The CO2-TPD characterization of the catalysts was done using a Micromeritics Chemisorb 2720. The experiments were carried out at temperatures from 100 to 800°C. All of the catalysts (∼0.1 g, 40–60 meshes) were pretreated at 100 °C under helium flow.

ICP-OES (Thermo iCAP 6300) was used to determine the content of metal elements in the synthesized product to ascertain the reason for the decreased activity of the reused catalyst.
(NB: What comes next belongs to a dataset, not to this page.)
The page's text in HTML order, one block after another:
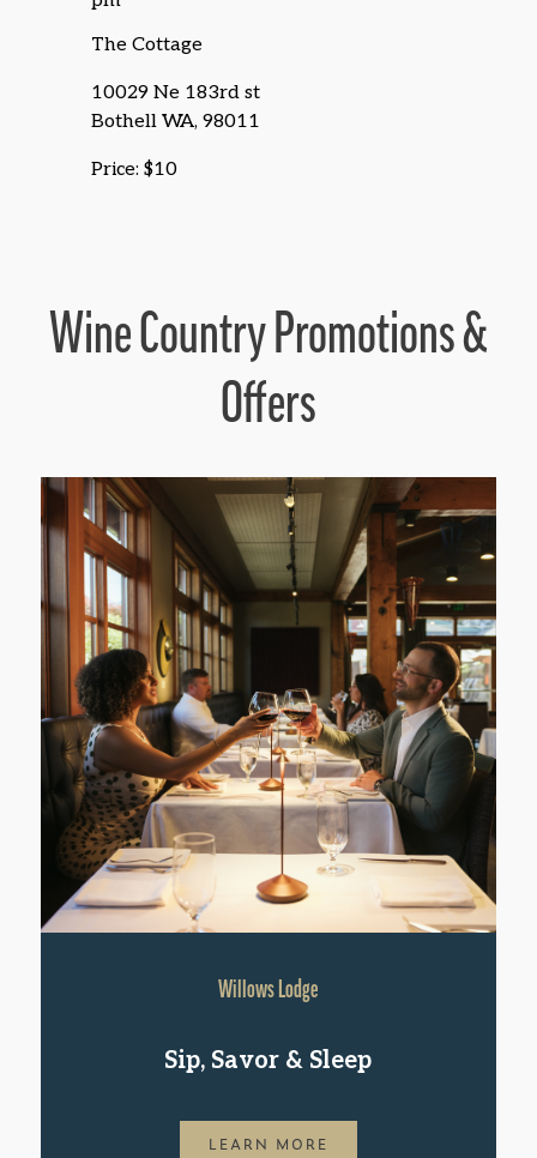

The composition and structure of the synthesized product were analyzed by gas chromatography mass spectrometry (GC–MS) (Agilent 7890A/5975C).

Catalyst Reaction

Glycerol (9.20 g, 0.1 mol), DMC (27.0 g, 0.3 mol), and the catalyst (4 wt % of glycerol mass) were added into a three-neck flask equipped with a mechanical stirring bar, a thermometer, and a condenser for separating the byproduct methanol. The reaction was carried out at 80 °C for 2.0 h under stirring.

The reaction products were analyzed using a gas chromatograph (GC-9560, Huaai, China) with a capillary column (CBP-20, 25 m × 0.25 mm × 0.25 μm) and FID. The temperature program of the capillary column was initiated at 75 °C for 5 min, then increased up to 250 °C at the rate of 20 °C/min, and kept for 10 min. The temperatures at the injector port and detector were set at 250 and 280 °C. Biphenyl was screened as the internal standard for the quantitative analysis.

Conclusions

Li/Mg composite catalysts were prepared for the GC synthesis from glycerol and DMC. The Li/Mg composites presented high glycerol conversion and GC selectivity. A high ratio of n(Li)/n(Mg) could facilitate the improvement of the catalyst’s basic properties, due to the formation of more Li2CO3 and Mg(OH)2 species. A too-strong basic strength of Li/Mg composites could facilitate the glycerol conversion but impair GC selectivity.